A second cat walked into the room. I love cats, so I just unpacked around them. That was when I realized I had forgotten to bring any socks or hose for the conference. "Oh well," thought I, shaking my head, "I'll just get some more when I get the phone charger." And I shooed the cats out, shut the door and climbed into bed.

About thirty minutes later, I climbed back out of bed, opened the door and conceded to the cats that yes, indeed, they had been there first and begged them to please, please come on in and stop that incessant yowling.

The following afternoon (after a truly fantastic day of Murphy-free workshops), Jody and I left the conference hotel to return to Shannon's, intending to stop at a corner drugstore somewhere along the way.

Let me say right now that the people of Denver are amazingly nice to strangers.

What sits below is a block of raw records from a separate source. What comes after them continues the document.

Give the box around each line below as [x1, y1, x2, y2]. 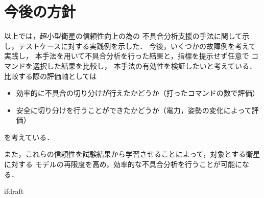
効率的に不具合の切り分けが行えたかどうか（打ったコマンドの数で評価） [16, 88, 259, 98]
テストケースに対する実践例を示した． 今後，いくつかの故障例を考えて [18, 40, 256, 51]
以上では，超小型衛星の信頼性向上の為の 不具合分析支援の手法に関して [4, 31, 243, 41]
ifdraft [4, 186, 24, 196]
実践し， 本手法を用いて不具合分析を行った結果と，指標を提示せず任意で [4, 50, 249, 61]
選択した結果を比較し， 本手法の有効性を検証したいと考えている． [32, 60, 256, 71]
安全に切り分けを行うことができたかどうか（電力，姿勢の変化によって [16, 104, 252, 115]
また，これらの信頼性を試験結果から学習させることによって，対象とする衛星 [4, 149, 260, 159]
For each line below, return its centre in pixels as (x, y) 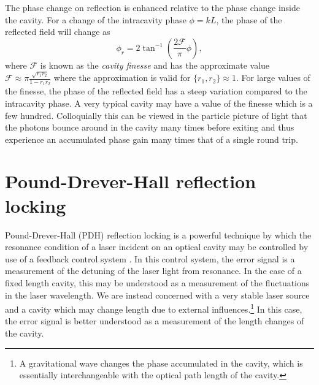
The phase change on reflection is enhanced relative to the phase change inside (153, 7)
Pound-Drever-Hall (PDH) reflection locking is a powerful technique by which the (158, 234)
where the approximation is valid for (122, 78)
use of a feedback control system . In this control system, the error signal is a (150, 258)
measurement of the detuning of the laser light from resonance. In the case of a (153, 271)
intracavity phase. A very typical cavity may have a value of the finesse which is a (159, 103)
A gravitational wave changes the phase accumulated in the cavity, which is (161, 363)
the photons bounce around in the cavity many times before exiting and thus (150, 127)

In the course of four days, only one person honked their horn at us as we zigzagged through the streets trying to get our bearings (and I secretly suspect that person was also from out of town.) But that day, in our search for a drugstore, we took a wrong turn. Next thing we knew, we were cruising streets with taverns, tattoo parlors and not a single drugstore. We passed gas stations, massage parlors, a couple of D-list fast-food joints and one place that might have been a tiny brothel or a nail salon with a twist. I couldn't tell.

As I tried to figure out the GPS system in our rented car, Jody turned into what appeared to be an industrial district. Two men in hard-hats were leaving a building. One seemed to be heading for the parking lot on the opposite side of the street. With a mighty swerve, we screeched up to the sidewalk just before the man could step down. I reached out to lower my window and ask for directions – and accidentally hit the lock. Click! All four locks shot down. I tried the window again. It didn't move. "I'll get it!" said Jody, determinedly hitting a button on his side of the car. The windows did not budge. Nor did the startled man we had hoped would rescue us.

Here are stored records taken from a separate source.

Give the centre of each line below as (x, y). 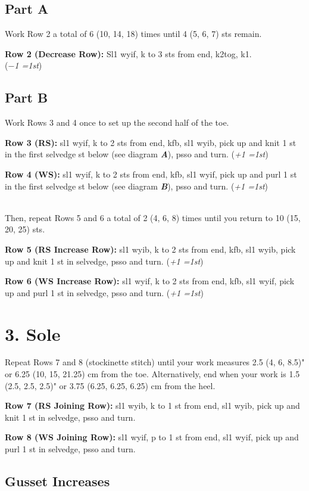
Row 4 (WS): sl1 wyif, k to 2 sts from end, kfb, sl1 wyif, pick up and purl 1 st (151, 174)
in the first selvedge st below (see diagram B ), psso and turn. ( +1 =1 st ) (136, 186)
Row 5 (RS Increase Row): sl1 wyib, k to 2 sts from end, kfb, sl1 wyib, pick (150, 249)
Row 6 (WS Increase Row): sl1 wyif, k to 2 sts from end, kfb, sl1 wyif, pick (150, 281)
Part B (26, 97)
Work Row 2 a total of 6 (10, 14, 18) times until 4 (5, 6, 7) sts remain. (133, 34)
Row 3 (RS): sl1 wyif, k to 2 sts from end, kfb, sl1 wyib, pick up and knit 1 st (151, 142)
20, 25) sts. (25, 229)

I glanced at Jody and realized the button he was punching was the child window lock. At that, we both collapsed in laughter, Hard Hat man began inching away from our car, and we decided that the better part of wisdom was to beat a hasty exit.

If you ever hear a Denver factory worker tell of the day he narrowly escaped two lunatics in a rental car, please tell him we're sorry.

In the absence of drugstores, we settled for a Family Dollar store; no phone chargers, but I got some hose for the next day. "I'll try again tomorrow," I thought.

The next day once more failed to yield a drugstore. A friend at the conference had the same type of phone as mine, and offered to charge it for me. Score one for me. That night, as we drove the streets of Denver trying to find a restaurant we'd been recommended, we passed drugstores. And phone stores. And electronics stores. Phone chargers galore were in reach, but I no longer needed them - so instead, we accidentally entered the on-ramp to a freeway, during rush hour, and found it impossible to get back off for several miles. When we finally did exit, we found ourselves at the county jail. Score another one for Murph.

After the conference ended, Jody stayed at his sister's a little longer and I took off for the airport. Security was relatively quick. I found some lunch, settled into a chair in the waiting lounge and congratulated myself on how smoothly things were going. Spotting a man from the conference, I waved and called, "Hi Michael!" No response. He was busy talking to the woman beside him – and she wasn't the one he'd introduced as his wife at the conference. I quit waving. 


A little later, as I wandered the lounge, I saw them coming toward me. "Oh well," I thought, "None of my business who he's with," and I made my smile warmer and my wave even more direct. The man turned. It wasn't Michael after all. His wife caught sight of my enthusiastic hello and turned a scowl on the hapless man.

Beating another hasty retreat, I took refuge in the ladies' room.

If you happen to hear a man who looks like Michael tell of the overly friendly stranger who got him in hot water with his wife at the Denver airport, please tell him I'm sorry and that it's really not my fault. 


It's just that I'm stuck in Murphy's cross-hairs.